Program deployment unit h04, is suitable for disposing data black hole system to computing equipment, after deployment terminates, is also suitable for upgrading register list h06, this computing equipment is added entering in register list.

This computing equipment h00 also comprises: black hole unit h05, is suitable for disposing data black hole system.This black hole unit h05 is suitable for carrying out data interaction with other computing terminals or computing equipment, such as, comprise and send request of access etc.

Corresponding to the method S960 of description above substantially, according to a further embodiment of the invention, provide a kind of computing terminal/computing equipment.As shown in Figure 28 i, this computing equipment i00 comprises:

I/O interface i01, is suitable for connecting with computing equipment (the computing equipment i11 in such as figure, is also called computing equipment d) Serial Communication of going forward side by side;

Dispose inspection unit i02, be suitable for receiving the request of access from other computing equipments (such as computing equipment i11) and deployment advertisement message; If deployed data black hole system by disposing advertisement message determination computing equipment i11, then upgrade register list h06, this computing equipment d has been added entering in register list;

Black hole unit i03, is suitable for disposing data black hole system, is also suitable for carrying out data interaction with other computing terminals or computing equipment i11, such as, comprise and send request of access, deployment advertisement message etc.

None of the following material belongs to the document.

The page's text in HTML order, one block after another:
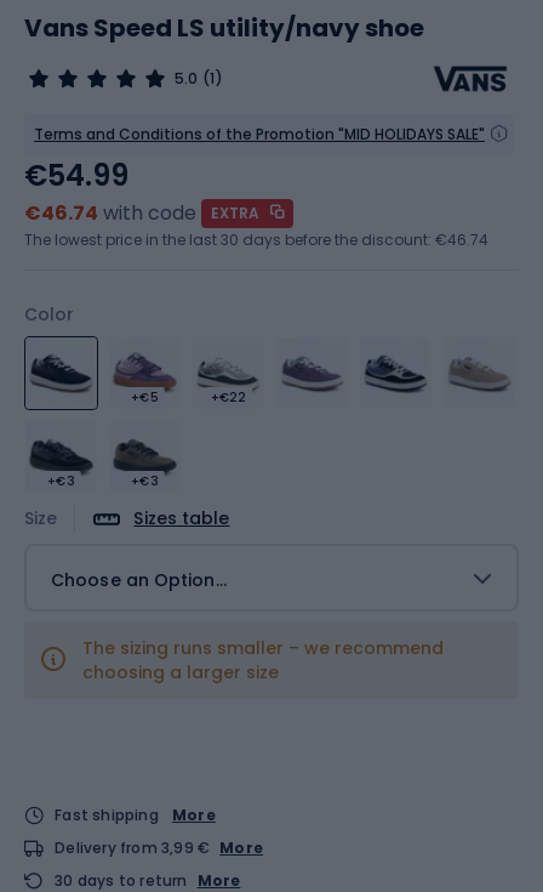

In addition, instruction recombination method when unit i03 in black hole is also suitable for disposing above-mentioned operation.Now, computing equipment i00 can have two kinds of patterns, namely above-mentioned safe mode and general mode.

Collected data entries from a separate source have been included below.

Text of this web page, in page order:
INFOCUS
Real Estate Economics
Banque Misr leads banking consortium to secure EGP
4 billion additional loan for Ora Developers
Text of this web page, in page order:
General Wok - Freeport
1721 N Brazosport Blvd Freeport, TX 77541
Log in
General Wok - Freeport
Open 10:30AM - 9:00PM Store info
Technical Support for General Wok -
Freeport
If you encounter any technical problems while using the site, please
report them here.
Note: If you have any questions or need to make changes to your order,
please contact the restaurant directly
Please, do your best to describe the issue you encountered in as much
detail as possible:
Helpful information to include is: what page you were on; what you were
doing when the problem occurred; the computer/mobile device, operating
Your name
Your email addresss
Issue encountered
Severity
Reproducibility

In addition, this computing equipment i00 can also comprise deployment inquiry unit and program deployment unit, when disposing inspection unit i02 and finding that computing equipment d does not dispose data black hole system, carries out deployment inquiry and deployment operation.

In other embodiments of the present invention, computing terminal in above-described embodiment or the units/components quantity in registrar can carry out increasing and decreasing (such as required, I/O interface can not be comprised, unit directly and destination object couple), the parts and function that there is provided in each embodiment can also be provided, or with the parts in known elements alternative embodiment.

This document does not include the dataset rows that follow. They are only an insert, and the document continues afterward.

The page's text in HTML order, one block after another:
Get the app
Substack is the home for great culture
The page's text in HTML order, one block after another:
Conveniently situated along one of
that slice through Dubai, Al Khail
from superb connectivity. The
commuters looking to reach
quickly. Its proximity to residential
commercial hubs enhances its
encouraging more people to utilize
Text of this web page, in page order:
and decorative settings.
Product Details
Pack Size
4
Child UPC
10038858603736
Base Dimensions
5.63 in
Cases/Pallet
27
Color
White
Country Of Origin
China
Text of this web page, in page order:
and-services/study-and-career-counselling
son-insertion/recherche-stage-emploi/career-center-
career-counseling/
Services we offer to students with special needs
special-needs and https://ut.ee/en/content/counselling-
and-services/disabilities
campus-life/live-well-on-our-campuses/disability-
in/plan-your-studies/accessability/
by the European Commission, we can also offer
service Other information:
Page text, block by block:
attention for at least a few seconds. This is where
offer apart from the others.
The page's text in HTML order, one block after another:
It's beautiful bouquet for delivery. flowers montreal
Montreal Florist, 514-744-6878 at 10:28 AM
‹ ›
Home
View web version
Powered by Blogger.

It will be appreciated by those skilled in the art that; the embodiment of above-mentioned computing terminal and registrar is all that citing describes; not as the meaning of restriction, any those of ordinary skill in the art do not depart to the distortion that said apparatus may carry out the protection domain that the claims in the present invention state.

wide area network data safety is interconnected

Continue with reference to Figure 27, if one or more not in same LAN (Local Area Network) in network 1, network 2 and network m, the following will discuss data security interacted system in this case.

According to one embodiment of the invention, provide a kind of wide area network data safe interacted system.As shown in figure 29, this wide area network data safety mutual contact turnkey is drawn together:

Be arranged in the terminal system B01 of LAN (Local Area Network) 1, terminal system B02 ..., terminal system B0n, memory device B80;

Be arranged in the terminal system B11 of LAN (Local Area Network) 2, terminal system B12 ..., terminal system B1n, memory device B81;

Be arranged in the terminal system B21 of LAN (Local Area Network) m, terminal system B22 ..., terminal system B2n, memory device B82;

Virtual secure storage server B30 interconnected with LAN (Local Area Network) 1, LAN (Local Area Network) 2 and LAN (Local Area Network) m respectively.

Wherein, virtual secure storage server B30 is as the trunk node of distributed file system, and memory device B80-B82 is each partial node of distributed file system.Terminal B11 only needs accesses virtual safe storage server B 30, namely obtains the data of memory device B80, B81 and B82 by virtual secure storage server B30.Data access in all LAN all directly carries out, and the data access between all LAN in fact all carries out transfer by virtual secure server B 30.

In addition, in the safe interacted system of wide area network, what each node (comprising memory device and terminal system or even virtual secure storage server) was autonomous sets up access control registration (such as said method S950 or S960).

According to a further embodiment of the invention, provide a kind of wide area network data safe interacted system.As shown in figure 30, this wide area network data safety mutual contact turnkey is drawn together:

Be arranged in the terminal system C01 of LAN (Local Area Network) 1, terminal system C02 ..., terminal system C0n;

Be arranged in the terminal system C11 of LAN (Local Area Network) 2, terminal system C12 ..., terminal system C1n;

Be arranged in the terminal system C21 of LAN (Local Area Network) m, terminal system C22 ..., terminal system C2n;

Centralized safe storage server C30 interconnected with LAN (Local Area Network) 1, LAN (Local Area Network) 2 and LAN (Local Area Network) m respectively, comprises memory device C80, memory device C81 and memory device C82 etc.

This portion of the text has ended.